Subsea sampling, the alternative to well testing, has also come with limitations. These include samples being taken randomly and topside; little consideration for flow dynamics; an inability to track and react to fluctuating reservoir conditions, such as high gas volume fractions (GVF), oil in water content and increased salinity; and a failure to maintain original pressure conditions in the laboratory.

Conventional PVT analysis can take weeks to be delivered and can be based on a limited number of samples, which are retrieved through wireline sampling or flow tests. While oil is relatively stable, water conductivity may change between the sample being taken and results received by the laboratory, resulting in questionable accuracy.

Subsea sampling can only be effective if it meets four key criteria:

1. The sample needs to be maintained at its original pressure condition from extraction to delivery to the laboratory.

2. Sampling needs to take place regularly, and repeated on the same well.

3. Sampling must take place as close to the wellhead as possible, so that samples captured are representative of the fluid flowing through the meter.

4. Sampling must take place without interruption to production, and must generate PVT data and online, on-demand, fractions of oil, gas, water, salinity and density, without the need for subsea intervention.

These criteria have formed the basis for the Mirmorax Subsea Multiphase Sampling System.

It delivers sampling through phase-representative samples and in-situ analysis, which are integrated to allow both fractional and salinity data.

The system is built around a remotelyoperated vehicle (ROV) operated docking sampling unit, containing a hydraulic sample extraction system and sampling bottles. Via an ROV, the subsea sampling system extracts and transports the sample into sampling bottles under isobaric conditions and transports them to surface. The operation takes place a number of times on the same well. The operator is able to obtain multiple sample points on one single ROV operation in order to have a fully representative sample over a set period, and to provide the accumulated volume needed to perform analysis topside.
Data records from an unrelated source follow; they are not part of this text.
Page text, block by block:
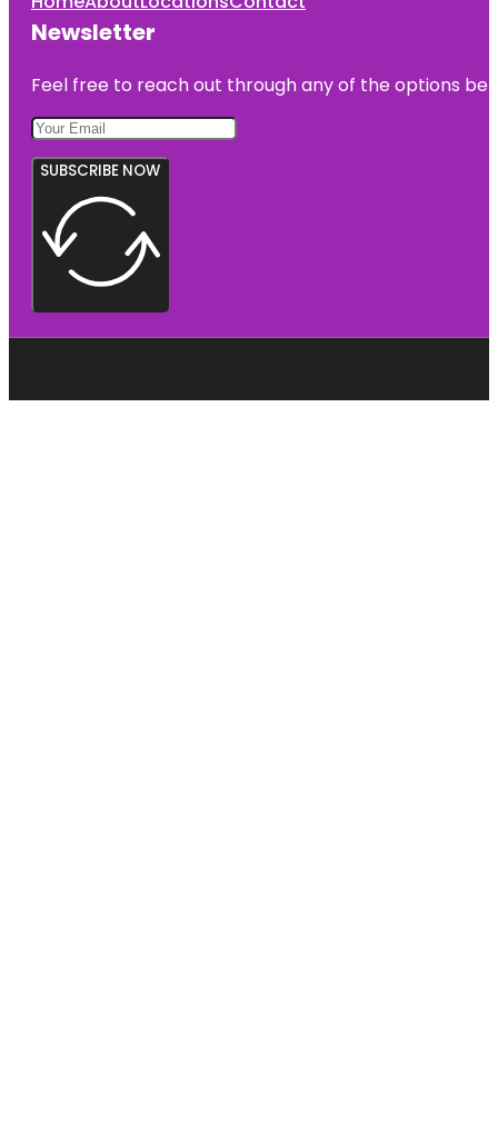
Newsletter
Feel free to reach out through any of the options
SUBSCRIBE NOW
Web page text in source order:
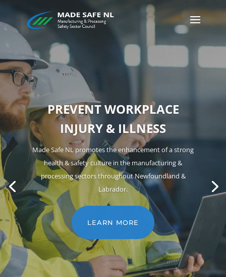
HEARING CONSERVATION
Hearing loss can be sudden or gradual. In both cases,
it can be PERMANENT. The good news is that noise-
induced hearing loss is 100% PREVENTABLE!
LEARN MORE
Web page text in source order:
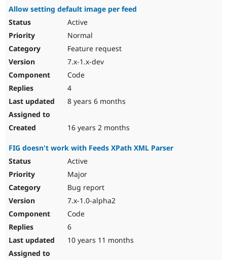
Allow setting default image per feed
Active
Normal
Feature request
7.x-1.x-dev
Code
4
8 years 6 months
16 years 2 months
FIG doesn't work with Feeds XPath XML Parser
Active
Major
Bug report
7.x-1.0-alpha2
Code
6
10 years 11 months
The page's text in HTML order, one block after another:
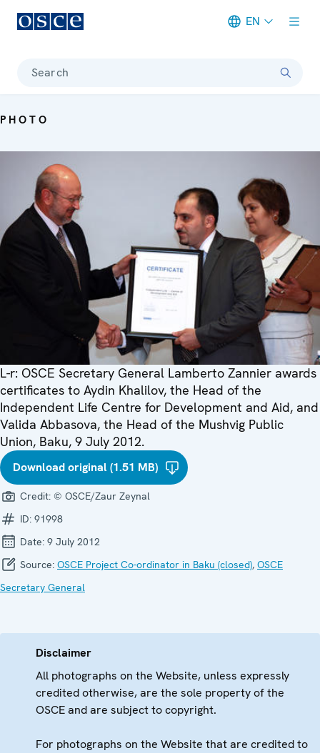
EN
Search
PHOTO
L-r: OSCE Secretary General Lamberto Zannier awards
certificates to Aydin Khalilov, the Head of the
Independent Life Centre for Development and Aid, and
Valida Abbasova, the Head of the Mushvig Public
Union, Baku, 9 July 2012.
Download original (1.51 MB)
Credit: © OSCE/Zaur Zeynal
ID: 91998
Date: 9 July 2012
Source: OSCE Project Co-ordinator in Baku (closed), OSCE
Secretary General
Disclaimer
All photographs on the Website, unless expressly
credited otherwise, are the sole property of the
OSCE and are subject to copyright.
For photographs on the Website that are credited to
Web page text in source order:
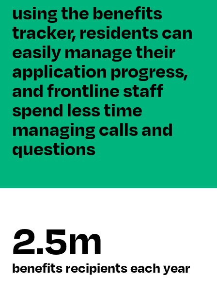
using the benefits
tracker, residents can
easily manage their
application progress,
and frontline staff
spend less time
managing calls and
questions
2.5m
benefits recipients each year
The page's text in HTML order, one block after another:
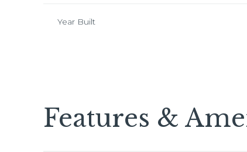
Year Built
Features &
10 11 12
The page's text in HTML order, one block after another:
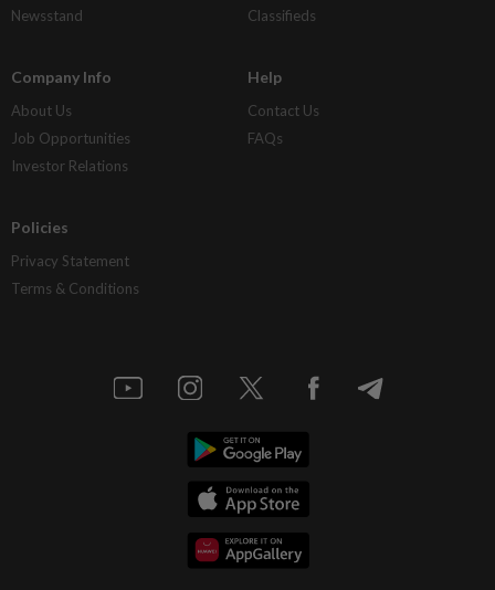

At the center of the system is a permanently installed analyzer module, which consists of a sampler, an analyzer, which reviews the content of the sample, and an electronics control module. If installed subsea, the analyser should be positioned near the subsea choke.

Oil, gas and water fractions can be read directly from the sampling bottles taken at a specific time window, via a BUS communications protocol to a customer control system. This enables the operator to access a phase fractional set of data that can be compared to the metering data for the same time period.

By calibrating this fixed point, at given pressure, temperature and volumetric fractions, the operator can provide the multiphase meter with a fixed point, and increase the meter’s accuracy in relation to the pressure and temperature conditions the sample was taken under.

The data generated provides information to the operator when quality checking samples, before they are extracted and transported to surface, and can determine when full PVT compositional analysis is required.

Recent Testing

The system was recently tested at the Christian Michelsen Research (CMR) Multiphase Flow Loop in Bergen, and is now being trialled at Statoil’s K-Lab facilities. During CMR testing, the system delivered water liquid ratio results in an absolute error of less than 1% and within a 90% confidence interval. Two salinity levels were also tested on the sampler, with the system able to quantify water salinity successfully. OE

Eivind Gransaether is CEO of Mirmorax AS, which he founded in 2009. Before founding Mirmorax, Gransaether had a number of roles at Roxar (now Emerson Process Management), including commercialization manager and global subsea sales manager. Eivind has a Master’s Degree in Marine Science & Subsea Engineering from the Norwegian University of Science & Technology (NTNU).